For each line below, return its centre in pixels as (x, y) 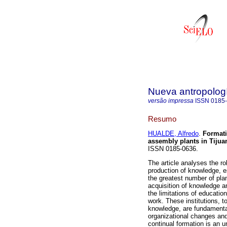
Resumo (162, 119)
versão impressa (171, 101)
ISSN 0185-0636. (173, 149)
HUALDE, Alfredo (173, 134)
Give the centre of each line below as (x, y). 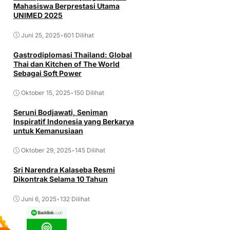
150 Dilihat (89, 93)
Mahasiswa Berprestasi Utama (66, 6)
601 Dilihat (79, 35)
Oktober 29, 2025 (46, 150)
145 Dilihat (90, 150)
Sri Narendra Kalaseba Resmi (64, 170)
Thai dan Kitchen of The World (66, 64)
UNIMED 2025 (38, 15)
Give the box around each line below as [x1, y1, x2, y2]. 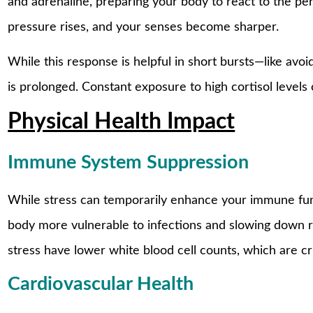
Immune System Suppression [8, 152, 249, 172]
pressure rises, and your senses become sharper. [8, 21, 279, 34]
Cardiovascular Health [8, 274, 194, 293]
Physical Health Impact [8, 111, 235, 133]
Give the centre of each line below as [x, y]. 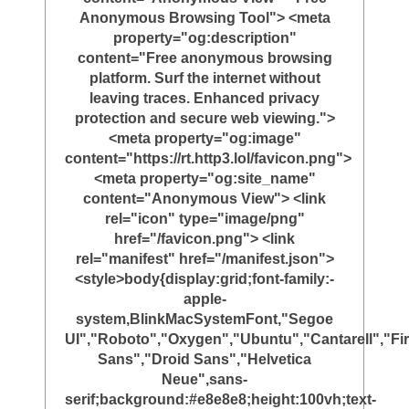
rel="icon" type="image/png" [204, 219]
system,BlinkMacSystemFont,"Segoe [204, 320]
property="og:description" [204, 38]
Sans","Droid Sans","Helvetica [204, 360]
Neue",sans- [204, 380]
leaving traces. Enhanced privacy [204, 99]
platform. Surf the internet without [204, 79]
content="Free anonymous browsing [204, 58]
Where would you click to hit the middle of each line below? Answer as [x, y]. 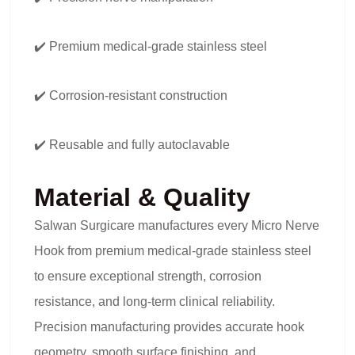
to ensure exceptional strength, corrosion [148, 276]
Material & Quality [142, 197]
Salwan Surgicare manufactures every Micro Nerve [177, 225]
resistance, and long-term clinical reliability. [155, 302]
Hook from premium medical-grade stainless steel [173, 251]
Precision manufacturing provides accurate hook [169, 327]
---*---
» **Work instructions**: Once the line containing "pressure rises, and" is found, it and every line through the end of the records above should be output exactly, with no pictures.

» **Reply**:
pressure rises, and your senses become sharper. [8, 21, 279, 34]
Cardiovascular Health [8, 274, 194, 293]
Physical Health Impact [8, 111, 235, 133]
Give the centre of each line below as [x, y]. 
rel="icon" type="image/png" [204, 219]
system,BlinkMacSystemFont,"Segoe [204, 320]
property="og:description" [204, 38]
Sans","Droid Sans","Helvetica [204, 360]
Neue",sans- [204, 380]
leaving traces. Enhanced privacy [204, 99]
platform. Surf the internet without [204, 79]
content="Free anonymous browsing [204, 58]
Where would you click to hit the middle of each line below? Answer as [x, y]. 
to ensure exceptional strength, corrosion [148, 276]
Material & Quality [142, 197]
Salwan Surgicare manufactures every Micro Nerve [177, 225]
resistance, and long-term clinical reliability. [155, 302]
Hook from premium medical-grade stainless steel [173, 251]
Precision manufacturing provides accurate hook [169, 327]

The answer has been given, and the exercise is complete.